EXERCISE PROMPT
Print the full set of records below, character for character and picture-free.

▬▬▬▬▬▬

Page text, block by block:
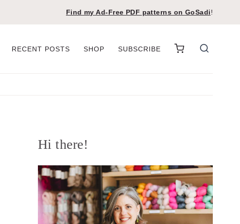
Find my Ad-Free PDF patterns on GoSadi!
RECENT POSTS SHOP SUBSCRIBE
Hi there!
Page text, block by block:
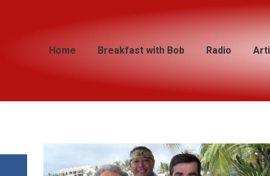
Home Breakfast with Bob Radio
Home Breakfast with Bob Radio
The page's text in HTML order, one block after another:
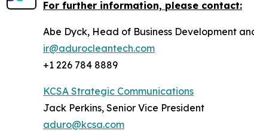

▬▬▬▬▬▬

OUTPUT FOR THIS TASK
Page text, block by block:
Find my Ad-Free PDF patterns on GoSadi!
RECENT POSTS SHOP SUBSCRIBE
Hi there!
Page text, block by block:
Home Breakfast with Bob Radio
Home Breakfast with Bob Radio
The page's text in HTML order, one block after another:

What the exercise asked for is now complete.